We add *process noise*.

Reiterating the Kalman filter again in all its glory, let's reduce it again, but this time include the process noise term.

$$\begin{eqnarray*}
\hat{\vec{x}}^-_i&=&\M A\hat{\vec{x}}_{i-1} \\
\MM{P}{^-_i}&=&\M A\MM{P}{_i-1}\M A^T+\M Q \\
\M K&=&\MM{P}{^-_i}\M H^T\left(\M H \MM{P}{^-_i}\M H^T+\M R\right)^{-1} \\
\hat{\vec{x}}_i&=&\hat{\vec{x}}^-_i+\M K\left(\vec{z}_i-\M H\hat{\vec{x}}^-_i\right) \\
\MM P{_i}&=&\left(\M 1-\M K\M H\right)\MM{P}{^-_i} \\
\end{eqnarray*}$$

Once again, a cancelfest:

$$\begin{eqnarray*}
x^-_i&=&x_{i-1}\\
P^-_i&=&P_{i-1}+Q \\
K_i&=&\frac{P^-_i}{P^-_i+R}\\
x_i&=&x^-_i+K_i(z_i-x^-_i)\\
P_i&=&(1-K_i)P^-_i
\end{eqnarray*}$$    

Now the estimate covariance never collapses to zero.

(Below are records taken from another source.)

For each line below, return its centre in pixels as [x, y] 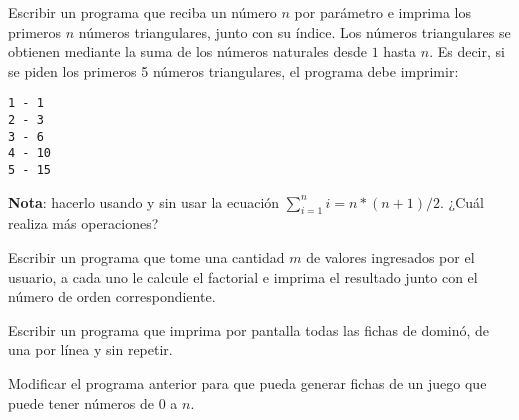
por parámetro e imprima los [382, 12]
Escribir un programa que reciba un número [142, 12]
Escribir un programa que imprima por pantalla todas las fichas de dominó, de [249, 329]
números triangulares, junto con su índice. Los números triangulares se [294, 31]
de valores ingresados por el [390, 257]
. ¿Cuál [462, 201]
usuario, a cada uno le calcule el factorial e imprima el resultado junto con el [243, 276]
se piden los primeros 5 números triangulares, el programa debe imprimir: [233, 70]
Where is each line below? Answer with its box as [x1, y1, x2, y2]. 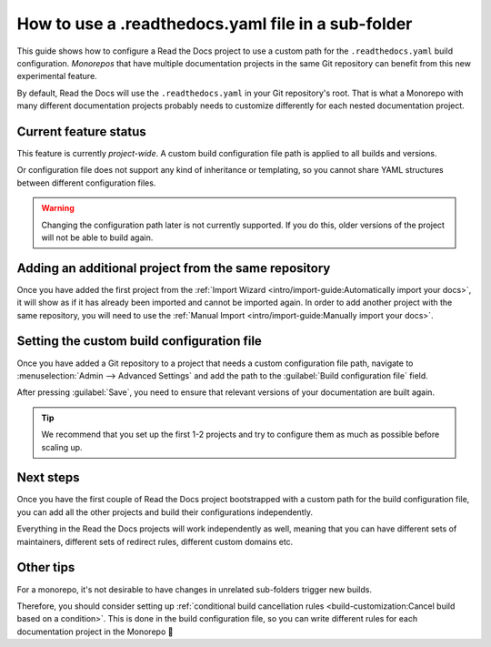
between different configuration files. [16, 177, 156, 188]
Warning [41, 203, 75, 214]
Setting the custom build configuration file [16, 333, 263, 349]
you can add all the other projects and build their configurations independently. [16, 506, 314, 518]
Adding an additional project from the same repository [16, 260, 331, 276]
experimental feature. [16, 71, 97, 82]
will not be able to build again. [41, 232, 154, 243]
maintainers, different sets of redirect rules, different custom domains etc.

In fact, it never decreases below the process covariance $Q$, which is what we would expect. If the process really is uncertain, our estimate can never be less than that uncertainty.

Lets sic this on the true constant first, to see what we give up:

In [7]:
def kalman_pn_scalar(x,z,Q=0,R=0.01,P0=1,xh0=0):
    #Record of estimate over time
    xh=np.zeros(z.shape)
    P=np.zeros(z.shape)
    K=np.zeros(z.shape)
    P[0]=P0
    xh[0]=xh0
    for i in range(1,z.size):
        #Execute the five-line Kalman filter equations
        xhm=xh[i-1]
        Pm=P[i-1]+Q  #This is the only change, adding Q
        K[i]=Pm/(Pm+R)
        xh[i]=xhm+K[i]*(z[i]-xhm)
        P[i]=(1-K[i])*Pm
    return (xh,P,K)

(x,z)=sim_constant()
(xh,P,K)=kalman_pn_scalar(x,z,Q=0.001)
plt.figure("Constant Measurements and process noise")
plt.plot(z,'k+')
plt.plot(x,'r-')
plt.plot(xh,'b-')
plt.figure("Constant 1-sigma uncertainty with process noise")
plt.semilogy(np.sqrt(P))
plt.figure("Constant Kalman gain with process noise")
plt.semilogy(K)
plt.show()

print("x=%f±%fV"%(xh[-1],np.sqrt(P[-1])))
print("K=%f, memory=%f"%(K[-1],(1-K[-1])/K[-1]))

<IPython.core.display.Javascript object>

<IPython.core.display.Javascript object>

<IPython.core.display.Javascript object>

x=0.402798±0.051977V
K=0.270156, memory=2.701562


Naturally our uncertainty is a lot worse, since the filter thinks that the process really is uncertain about what its state is. It weighs the previous estimate quite a bit less than it did when the process was rock solid. Also notice that with this particular seed, we are unlucky with the last few measurements. There is a bias below the actual value, and as a result the estimate is about 1.8 sigma away from the truth. Not great, but not impossible.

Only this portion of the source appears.